Nu heeft de koning van Assyrië nog de macht over Jeruzalem. Maar ik zal jou en alle inwoners bevrijden. En ik zal de stad beschermen. Dat doe ik voor mijzelf en ook voor mijn dienaar David.’
Hizkia wordt weer beter
7 Jesaja zei tegen de dienaren van koning Hizkia dat ze zijn wonden moesten verzorgen. Ze moesten er gedroogde vijgen op leggen. Toen ze dat gedaan hadden, voelde Hizkia zich al beter. 8 Hij vroeg aan Jesaja: ‘Krijg ik een teken van de Heer dat hij me zal genezen? En dat ik over twee dagen weer naar de tempel mag gaan?’
9 Jesaja antwoordde: ‘De Heer zal laten zien dat hij zich houdt aan zijn belofte. Hij zal u een teken geven. U kent de zonnewijzer van koning Achaz. Wat denkt u, zal de schaduw op die zonnewijzer vooruit gaan of achteruit?’

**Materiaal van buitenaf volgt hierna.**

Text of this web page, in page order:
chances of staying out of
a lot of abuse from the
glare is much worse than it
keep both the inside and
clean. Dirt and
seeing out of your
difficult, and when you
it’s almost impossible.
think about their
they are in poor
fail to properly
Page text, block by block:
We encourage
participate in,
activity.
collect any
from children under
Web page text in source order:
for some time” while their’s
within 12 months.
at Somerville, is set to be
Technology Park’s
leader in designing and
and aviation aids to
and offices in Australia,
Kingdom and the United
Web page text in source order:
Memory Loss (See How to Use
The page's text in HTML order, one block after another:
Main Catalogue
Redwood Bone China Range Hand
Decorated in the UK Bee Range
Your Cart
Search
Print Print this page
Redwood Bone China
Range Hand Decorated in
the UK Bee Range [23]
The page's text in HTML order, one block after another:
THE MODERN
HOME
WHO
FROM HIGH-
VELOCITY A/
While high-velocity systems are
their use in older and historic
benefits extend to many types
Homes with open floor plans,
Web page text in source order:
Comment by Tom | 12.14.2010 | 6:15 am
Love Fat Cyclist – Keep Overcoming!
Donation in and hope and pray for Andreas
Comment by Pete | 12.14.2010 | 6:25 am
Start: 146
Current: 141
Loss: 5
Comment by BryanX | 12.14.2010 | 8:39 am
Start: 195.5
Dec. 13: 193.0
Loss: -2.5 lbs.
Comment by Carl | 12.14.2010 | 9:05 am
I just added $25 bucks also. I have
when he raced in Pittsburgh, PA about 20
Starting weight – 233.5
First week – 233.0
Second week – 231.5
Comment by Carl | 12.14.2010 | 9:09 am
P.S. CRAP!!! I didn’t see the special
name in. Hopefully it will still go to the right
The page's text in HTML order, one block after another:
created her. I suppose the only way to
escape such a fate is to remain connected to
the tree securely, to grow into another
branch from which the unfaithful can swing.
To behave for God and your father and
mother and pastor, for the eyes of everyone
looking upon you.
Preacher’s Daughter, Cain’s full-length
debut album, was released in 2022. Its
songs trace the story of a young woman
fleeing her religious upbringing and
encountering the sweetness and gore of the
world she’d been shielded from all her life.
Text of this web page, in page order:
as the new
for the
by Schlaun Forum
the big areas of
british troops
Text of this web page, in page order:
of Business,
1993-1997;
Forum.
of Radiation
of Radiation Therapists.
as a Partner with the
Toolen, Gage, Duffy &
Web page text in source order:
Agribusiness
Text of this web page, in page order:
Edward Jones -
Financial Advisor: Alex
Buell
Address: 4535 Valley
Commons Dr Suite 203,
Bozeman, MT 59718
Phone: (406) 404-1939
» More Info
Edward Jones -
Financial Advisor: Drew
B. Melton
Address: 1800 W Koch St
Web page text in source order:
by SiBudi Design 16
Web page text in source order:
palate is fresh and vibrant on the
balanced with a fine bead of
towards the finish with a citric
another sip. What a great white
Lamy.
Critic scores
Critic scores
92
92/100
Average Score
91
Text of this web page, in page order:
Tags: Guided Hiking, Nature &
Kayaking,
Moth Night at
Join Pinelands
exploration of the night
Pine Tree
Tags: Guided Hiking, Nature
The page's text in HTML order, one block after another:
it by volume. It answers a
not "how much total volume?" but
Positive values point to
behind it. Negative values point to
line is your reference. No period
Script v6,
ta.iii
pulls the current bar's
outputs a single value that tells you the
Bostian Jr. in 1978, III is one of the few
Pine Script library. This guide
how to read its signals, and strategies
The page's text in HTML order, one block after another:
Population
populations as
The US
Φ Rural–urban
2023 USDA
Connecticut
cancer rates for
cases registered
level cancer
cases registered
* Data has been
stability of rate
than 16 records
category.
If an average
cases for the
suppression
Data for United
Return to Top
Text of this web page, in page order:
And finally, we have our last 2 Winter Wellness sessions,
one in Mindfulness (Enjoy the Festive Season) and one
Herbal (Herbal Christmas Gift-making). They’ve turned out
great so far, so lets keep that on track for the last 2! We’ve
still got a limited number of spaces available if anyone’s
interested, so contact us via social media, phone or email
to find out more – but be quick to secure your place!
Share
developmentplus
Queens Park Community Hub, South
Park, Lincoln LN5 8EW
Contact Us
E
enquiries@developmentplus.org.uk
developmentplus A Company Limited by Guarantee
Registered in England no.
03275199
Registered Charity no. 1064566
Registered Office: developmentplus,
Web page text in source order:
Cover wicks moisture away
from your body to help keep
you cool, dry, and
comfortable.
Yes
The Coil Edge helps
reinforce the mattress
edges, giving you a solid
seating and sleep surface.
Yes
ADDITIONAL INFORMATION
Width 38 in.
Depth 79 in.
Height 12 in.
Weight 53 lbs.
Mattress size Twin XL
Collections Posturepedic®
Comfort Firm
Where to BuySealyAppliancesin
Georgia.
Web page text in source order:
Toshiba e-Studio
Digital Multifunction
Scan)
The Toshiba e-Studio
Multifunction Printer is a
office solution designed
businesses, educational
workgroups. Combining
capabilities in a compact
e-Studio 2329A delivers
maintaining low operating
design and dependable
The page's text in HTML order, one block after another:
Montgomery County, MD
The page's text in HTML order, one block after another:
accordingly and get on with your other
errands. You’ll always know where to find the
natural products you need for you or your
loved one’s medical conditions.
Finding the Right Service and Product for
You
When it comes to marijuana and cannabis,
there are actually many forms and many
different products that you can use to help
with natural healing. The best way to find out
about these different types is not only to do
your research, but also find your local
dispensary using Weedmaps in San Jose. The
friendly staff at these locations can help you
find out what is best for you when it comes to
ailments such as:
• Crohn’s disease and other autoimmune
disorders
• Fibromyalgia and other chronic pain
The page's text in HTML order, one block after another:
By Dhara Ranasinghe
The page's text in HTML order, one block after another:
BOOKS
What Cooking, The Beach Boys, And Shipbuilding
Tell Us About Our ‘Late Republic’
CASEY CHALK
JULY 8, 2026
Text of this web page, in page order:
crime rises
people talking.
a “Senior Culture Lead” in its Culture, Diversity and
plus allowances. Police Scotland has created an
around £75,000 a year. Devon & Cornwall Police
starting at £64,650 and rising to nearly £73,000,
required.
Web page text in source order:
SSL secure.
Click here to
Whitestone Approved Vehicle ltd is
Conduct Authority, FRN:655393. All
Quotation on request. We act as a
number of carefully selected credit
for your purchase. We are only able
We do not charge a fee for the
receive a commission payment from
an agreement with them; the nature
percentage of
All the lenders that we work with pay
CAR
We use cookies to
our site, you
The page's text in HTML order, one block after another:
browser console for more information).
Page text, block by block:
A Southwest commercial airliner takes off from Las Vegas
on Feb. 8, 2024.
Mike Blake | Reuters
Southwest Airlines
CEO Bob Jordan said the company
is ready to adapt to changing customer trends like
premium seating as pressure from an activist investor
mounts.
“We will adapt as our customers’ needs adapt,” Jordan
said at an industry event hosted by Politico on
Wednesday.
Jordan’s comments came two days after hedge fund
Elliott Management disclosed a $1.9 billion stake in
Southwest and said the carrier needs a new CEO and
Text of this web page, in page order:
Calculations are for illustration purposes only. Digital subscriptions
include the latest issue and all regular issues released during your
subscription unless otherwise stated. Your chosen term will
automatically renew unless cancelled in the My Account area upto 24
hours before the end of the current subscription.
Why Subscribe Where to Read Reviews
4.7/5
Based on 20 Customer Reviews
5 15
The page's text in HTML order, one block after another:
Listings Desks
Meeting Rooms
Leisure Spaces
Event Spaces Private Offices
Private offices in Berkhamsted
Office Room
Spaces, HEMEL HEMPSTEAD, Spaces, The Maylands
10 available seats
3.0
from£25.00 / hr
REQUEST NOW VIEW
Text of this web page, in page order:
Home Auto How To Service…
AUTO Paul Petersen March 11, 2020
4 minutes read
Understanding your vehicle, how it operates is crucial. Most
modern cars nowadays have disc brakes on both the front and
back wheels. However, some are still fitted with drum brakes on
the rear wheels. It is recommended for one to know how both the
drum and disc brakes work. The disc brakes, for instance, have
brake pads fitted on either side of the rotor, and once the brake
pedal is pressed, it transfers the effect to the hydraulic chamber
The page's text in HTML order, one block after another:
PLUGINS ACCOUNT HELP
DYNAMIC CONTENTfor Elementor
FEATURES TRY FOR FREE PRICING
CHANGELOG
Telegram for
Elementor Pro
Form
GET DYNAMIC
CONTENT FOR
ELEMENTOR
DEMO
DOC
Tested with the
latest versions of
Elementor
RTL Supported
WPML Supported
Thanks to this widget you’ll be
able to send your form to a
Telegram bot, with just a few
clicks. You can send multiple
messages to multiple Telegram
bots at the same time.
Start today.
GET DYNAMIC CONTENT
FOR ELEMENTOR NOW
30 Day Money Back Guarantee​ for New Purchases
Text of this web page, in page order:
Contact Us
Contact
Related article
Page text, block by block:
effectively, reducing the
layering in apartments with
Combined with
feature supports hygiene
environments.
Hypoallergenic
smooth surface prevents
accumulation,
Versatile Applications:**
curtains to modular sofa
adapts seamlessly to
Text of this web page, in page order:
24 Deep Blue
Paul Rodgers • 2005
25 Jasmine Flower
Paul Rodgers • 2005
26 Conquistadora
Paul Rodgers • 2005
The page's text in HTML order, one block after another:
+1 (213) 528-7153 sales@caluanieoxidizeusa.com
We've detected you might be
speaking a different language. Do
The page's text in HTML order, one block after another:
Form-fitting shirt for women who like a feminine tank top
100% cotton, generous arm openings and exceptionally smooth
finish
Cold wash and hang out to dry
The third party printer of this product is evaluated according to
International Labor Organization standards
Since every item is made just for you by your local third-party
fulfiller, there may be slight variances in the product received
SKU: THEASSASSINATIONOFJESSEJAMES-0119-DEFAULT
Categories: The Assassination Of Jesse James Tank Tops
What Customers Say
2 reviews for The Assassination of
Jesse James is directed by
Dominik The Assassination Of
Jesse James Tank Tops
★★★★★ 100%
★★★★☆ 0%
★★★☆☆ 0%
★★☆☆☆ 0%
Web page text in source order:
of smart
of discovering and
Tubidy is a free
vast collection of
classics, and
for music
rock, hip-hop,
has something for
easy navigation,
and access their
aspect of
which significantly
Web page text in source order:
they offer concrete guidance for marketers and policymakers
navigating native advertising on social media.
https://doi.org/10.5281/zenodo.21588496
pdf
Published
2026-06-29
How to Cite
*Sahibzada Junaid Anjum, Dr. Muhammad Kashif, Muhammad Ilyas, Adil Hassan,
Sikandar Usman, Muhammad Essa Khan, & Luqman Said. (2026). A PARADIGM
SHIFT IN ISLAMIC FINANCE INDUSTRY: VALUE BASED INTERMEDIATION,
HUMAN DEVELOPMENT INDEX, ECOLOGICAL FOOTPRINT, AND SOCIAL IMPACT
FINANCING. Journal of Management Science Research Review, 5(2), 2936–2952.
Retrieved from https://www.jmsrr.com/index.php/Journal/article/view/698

10 Hizkia zei: ‘De schaduw gaat altijd vooruit. Laat hem nu achteruit gaan!’ 11 Toen bad de profeet Jesaja tot de Heer. En de Heer liet de schaduw op de zonnewijzer van Achaz achteruit gaan.
Er komen boodschappers bij Hizkia
12 De koning van Babylonië heette Berodach-Baladan. Hij had gehoord dat Hizkia ziek was. Daarom stuurde hij boodschappers naar hem toe met brieven en een geschenk.
13 Hizkia luisterde naar de woorden van de boodschappers. Daarna liet hij hun zien wat er allemaal in zijn schatkamers lag: zilver, goud, parfums en geurige olie. Hij liet ook zijn voorraad wapens zien, en alles wat hij verder in zijn paleis bewaarde. Hij liet de boodschappers overal kijken, niet alleen in zijn paleis, maar in het hele land.
Jesaja gaat naar Hizkia
14 Korte tijd later ging Jesaja naar koning Hizkia en vroeg: ‘Wat hebben die mannen tegen u gezegd? Waar komen ze vandaan?’ Hizkia zei: ‘Ze komen uit een ver land, helemaal uit Babylonië.’ 15 En Jesaja vroeg: ‘Wat hebben ze in uw paleis allemaal bekeken?’ ‘Ze hebben alles gezien wat er in het paleis is,’ zei Hizkia. ‘Ik heb alles laten zien.’
16-17 Toen zei Jesaja tegen Hizkia: ‘Luister. Er komt een tijd dat alles uit uw paleis weggehaald zal worden. Alles wat uw voorouders verzameld hebben, wordt dan naar Babylonië gebracht. Er blijft helemaal niets over. Dat heeft de Heer zelf gezegd. 18 En de Babyloniërs zullen ook een aantal van uw zonen meenemen. Die moeten dan werken in het paleis van de koning van Babylonië.’
19 Hizkia dacht: Zolang ik leef, zal er hier nog rust en vrede zijn. Daarom zei hij tegen Jesaja: ‘Het is goed wat de Heer gezegd heeft.’
De dood van Hizkia
20 Alle andere verhalen over Hizkia en over zijn overwinningen staan opgeschreven in de boeken over de koningen van Juda. Ook het verhaal over de vijver en de watertunnel die hij liet maken. Daarmee zorgde Hizkia ervoor dat de stad altijd water had.
21 Hizkia werd na zijn dood opgevolgd door zijn zoon Manasse.